Although the records contain pictures, only their text should be set down, exactly as written.

━━━ INFORMATION SHOWN ━━━

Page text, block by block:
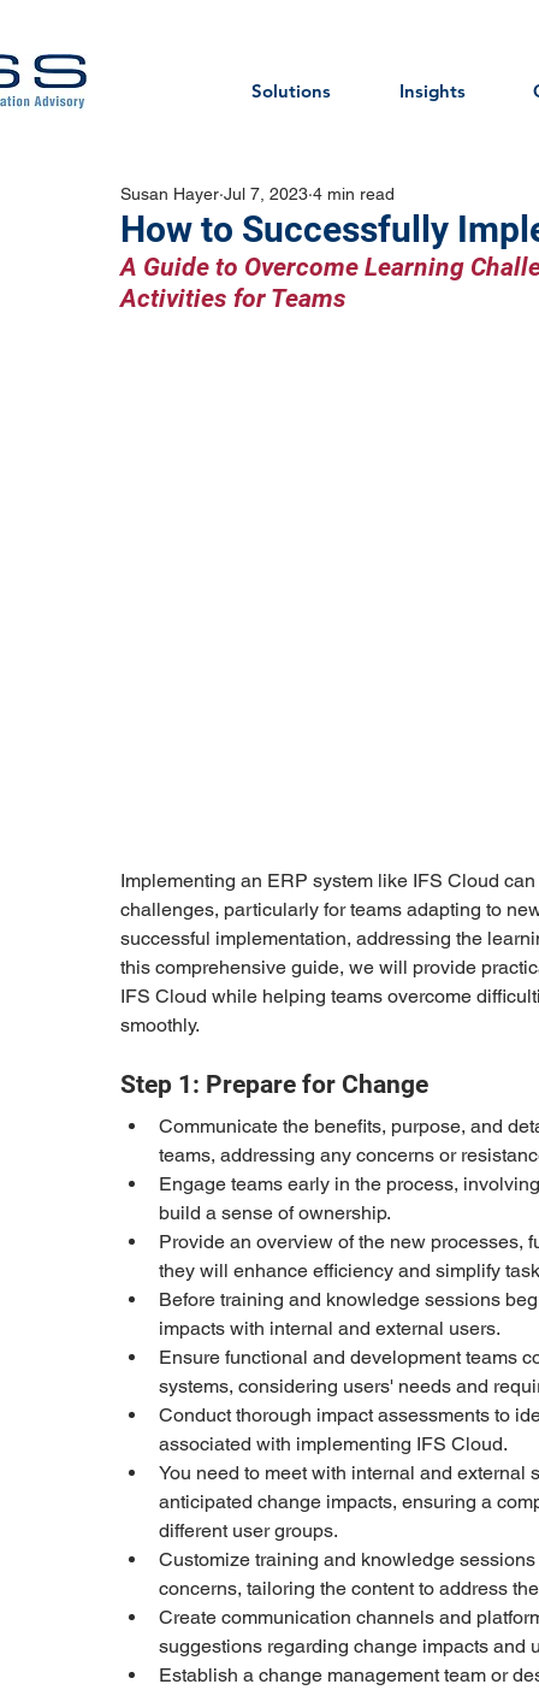
Solutions Insights
How to Successfully
Susan Hayer Jul 7, 2023 4 min read
A Guide to Overcome Learning
Activities for Teams
Implementing an ERP system like IFS Cloud
challenges, particularly for teams adapting to
successful implementation, addressing the
this comprehensive guide, we will provide
IFS Cloud while helping teams overcome
smoothly.
Step 1: Prepare for Change
Communicate the benefits, purpose, and
teams, addressing any concerns or
Engage teams early in the process,
build a sense of ownership.
Provide an overview of the new
they will enhance efficiency and simplify
Before training and knowledge sessions
impacts with internal and external users.
Ensure functional and development teams
systems, considering users' needs and
Conduct thorough impact assessments to
associated with implementing IFS Cloud.
You need to meet with internal and
anticipated change impacts, ensuring a
different user groups.
Customize training and knowledge
concerns, tailoring the content to address
Create communication channels and
suggestions regarding change impacts and
Establish a change management team or
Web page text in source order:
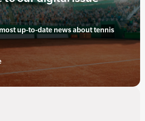
up-to-date news about tennis
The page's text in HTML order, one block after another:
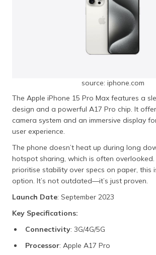
source: iphone.com
The Apple iPhone 15 Pro Max features a
design and a powerful A17 Pro chip. It
camera system and an immersive display
user experience.
The phone doesn’t heat up during long
hotspot sharing, which is often overlooked.
prioritise stability over specs on paper, this
option. It’s not outdated—it’s just proven.
Launch Date: September 2023
Key Specifications:
Connectivity: 3G/4G/5G
Processor: Apple A17 Pro
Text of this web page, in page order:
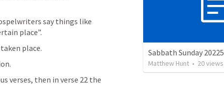
say things like
place”.
place.
verses, then in verse 22 the
Sabbath Sunday 20225
Matthew Hunt • 20views
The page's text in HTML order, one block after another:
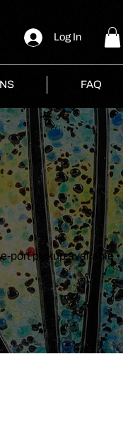
Log In
FAQ
port pickup available
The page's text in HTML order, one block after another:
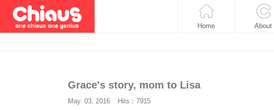
Home About
Grace's story, mom to Lisa
May. 03, 2016 Hits：7915
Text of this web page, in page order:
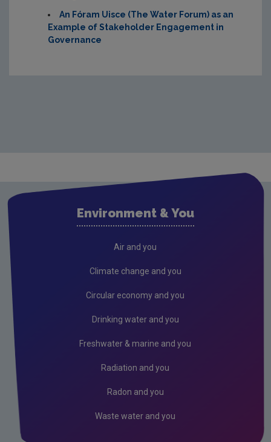
An Fóram Uisce (The Water Forum) as an
Example of Stakeholder Engagement in
Governance
Environment & You
Air and you
Climate change and you
Circular economy and you
Drinking water and you
Freshwater & marine and you
Radiation and you
Radon and you
Waste water and you
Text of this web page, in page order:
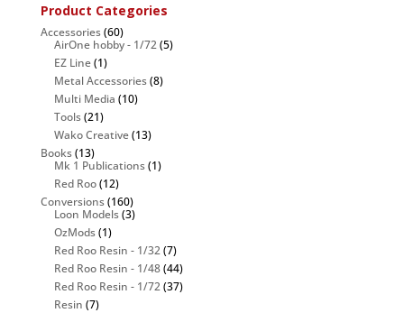
Product Categories
Accessories(60)
AirOne hobby - 1/72(5)
EZ Line(1)
Metal Accessories(8)
Multi Media (10)
Tools(21)
Wako Creative(13)
Books(13)
Mk 1 Publications(1)
Red Roo(12)
Conversions(160)
Loon Models(3)
OzMods(1)
Red Roo Resin - 1/32(7)
Red Roo Resin - 1/48(44)
Red Roo Resin - 1/72(37)
Resin (7)
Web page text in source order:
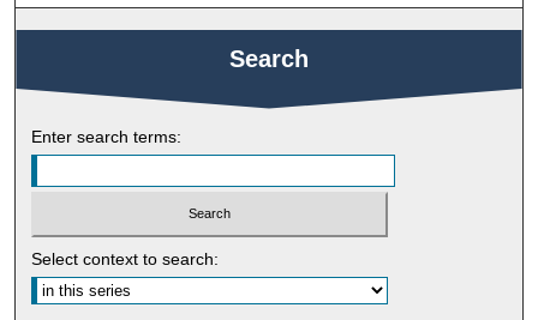
Search
Enter search terms:
Select context to search:
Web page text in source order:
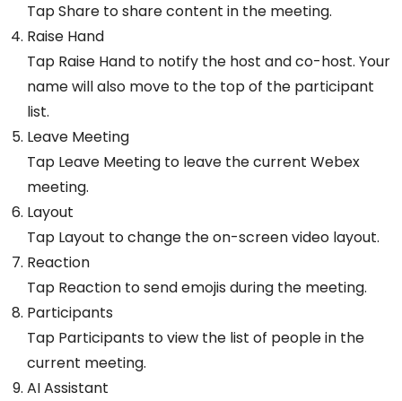
Tap Share to share content in the meeting.
Raise Hand
Tap Raise Hand to notify the host and co-host. Your
name will also move to the top of the participant
list.
Leave Meeting
Tap Leave Meeting to leave the current Webex
meeting.
Layout
Tap Layout to change the on-screen video layout.
Reaction
Tap Reaction to send emojis during the meeting.
Participants
Tap Participants to view the list of people in the
current meeting.
AI Assistant
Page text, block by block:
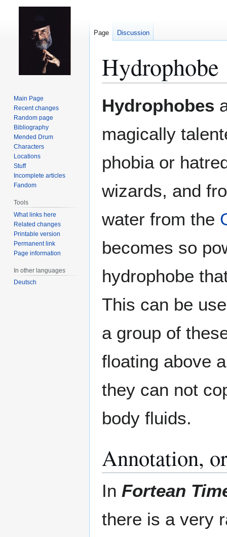
Hydrophobe
toto
Hydrophobes
magically
phobia or
wizards, and
water from the
becomes so
hydrophobe
This can be
a group of
floating above
they can not
body fluids.
Annotation,
In Fortean
there is a very
Page Discussion
Main Page
Recent changes
Random page
Bibliography
Mended Drum
Characters
Locations
Stuff
Incomplete articles
Fandom
Tools
What links here
Related changes
Printable version
Permanent link
Page information
In other languages
Deutsch
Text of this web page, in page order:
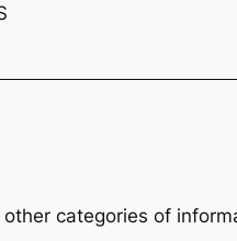
categories of
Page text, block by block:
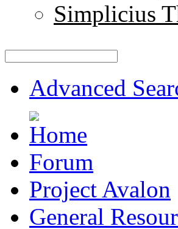
Simplicius
Advanced
Forum
Project Avalon
General
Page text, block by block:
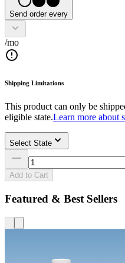
Send order every
/mo
Shipping Limitations
This product can only be
eligible state.Learn more about
Select State
Add to Cart
Featured & Best Sellers
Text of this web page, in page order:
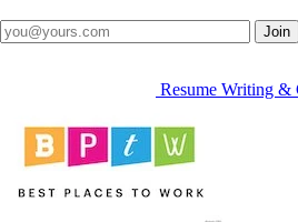
Join
Resume Writing &

━━━

§ **SOLUTION TO THE PROBLEM**:
Page text, block by block:
Solutions Insights
How to Successfully
Susan Hayer Jul 7, 2023 4 min read
A Guide to Overcome Learning
Activities for Teams
Implementing an ERP system like IFS Cloud
challenges, particularly for teams adapting to
successful implementation, addressing the
this comprehensive guide, we will provide
IFS Cloud while helping teams overcome
smoothly.
Step 1: Prepare for Change
Communicate the benefits, purpose, and
teams, addressing any concerns or
Engage teams early in the process,
build a sense of ownership.
Provide an overview of the new
they will enhance efficiency and simplify
Before training and knowledge sessions
impacts with internal and external users.
Ensure functional and development teams
systems, considering users' needs and
Conduct thorough impact assessments to
associated with implementing IFS Cloud.
You need to meet with internal and
anticipated change impacts, ensuring a
different user groups.
Customize training and knowledge
concerns, tailoring the content to address
Create communication channels and
suggestions regarding change impacts and
Establish a change management team or
Web page text in source order:
up-to-date news about tennis
The page's text in HTML order, one block after another:
source: iphone.com
The Apple iPhone 15 Pro Max features a
design and a powerful A17 Pro chip. It
camera system and an immersive display
user experience.
The phone doesn’t heat up during long
hotspot sharing, which is often overlooked.
prioritise stability over specs on paper, this
option. It’s not outdated—it’s just proven.
Launch Date: September 2023
Key Specifications:
Connectivity: 3G/4G/5G
Processor: Apple A17 Pro
Text of this web page, in page order:
say things like
place”.
place.
verses, then in verse 22 the
Sabbath Sunday 20225
Matthew Hunt • 20views
The page's text in HTML order, one block after another:
Log In
FAQ
port pickup available
The page's text in HTML order, one block after another:
Home About
Grace's story, mom to Lisa
May. 03, 2016 Hits：7915
Text of this web page, in page order:
An Fóram Uisce (The Water Forum) as an
Example of Stakeholder Engagement in
Governance
Environment & You
Air and you
Climate change and you
Circular economy and you
Drinking water and you
Freshwater & marine and you
Radiation and you
Radon and you
Waste water and you
Text of this web page, in page order:
Product Categories
Accessories(60)
AirOne hobby - 1/72(5)
EZ Line(1)
Metal Accessories(8)
Multi Media (10)
Tools(21)
Wako Creative(13)
Books(13)
Mk 1 Publications(1)
Red Roo(12)
Conversions(160)
Loon Models(3)
OzMods(1)
Red Roo Resin - 1/32(7)
Red Roo Resin - 1/48(44)
Red Roo Resin - 1/72(37)
Resin (7)
Web page text in source order:
Search
Enter search terms:
Select context to search:
Web page text in source order:
Tap Share to share content in the meeting.
Raise Hand
Tap Raise Hand to notify the host and co-host. Your
name will also move to the top of the participant
list.
Leave Meeting
Tap Leave Meeting to leave the current Webex
meeting.
Layout
Tap Layout to change the on-screen video layout.
Reaction
Tap Reaction to send emojis during the meeting.
Participants
Tap Participants to view the list of people in the
current meeting.
AI Assistant
Page text, block by block:
Hydrophobe
toto
Hydrophobes
magically
phobia or
wizards, and
water from the
becomes so
hydrophobe
This can be
a group of
floating above
they can not
body fluids.
Annotation,
In Fortean
there is a very
Page Discussion
Main Page
Recent changes
Random page
Bibliography
Mended Drum
Characters
Locations
Stuff
Incomplete articles
Fandom
Tools
What links here
Related changes
Printable version
Permanent link
Page information
In other languages
Deutsch
Text of this web page, in page order:
categories of
Page text, block by block:
Simplicius
Advanced
Forum
Project Avalon
General
Page text, block by block:
Send order every
/mo
Shipping Limitations
This product can only be
eligible state.Learn more about
Select State
Add to Cart
Featured & Best Sellers
Text of this web page, in page order:
Join
Resume Writing &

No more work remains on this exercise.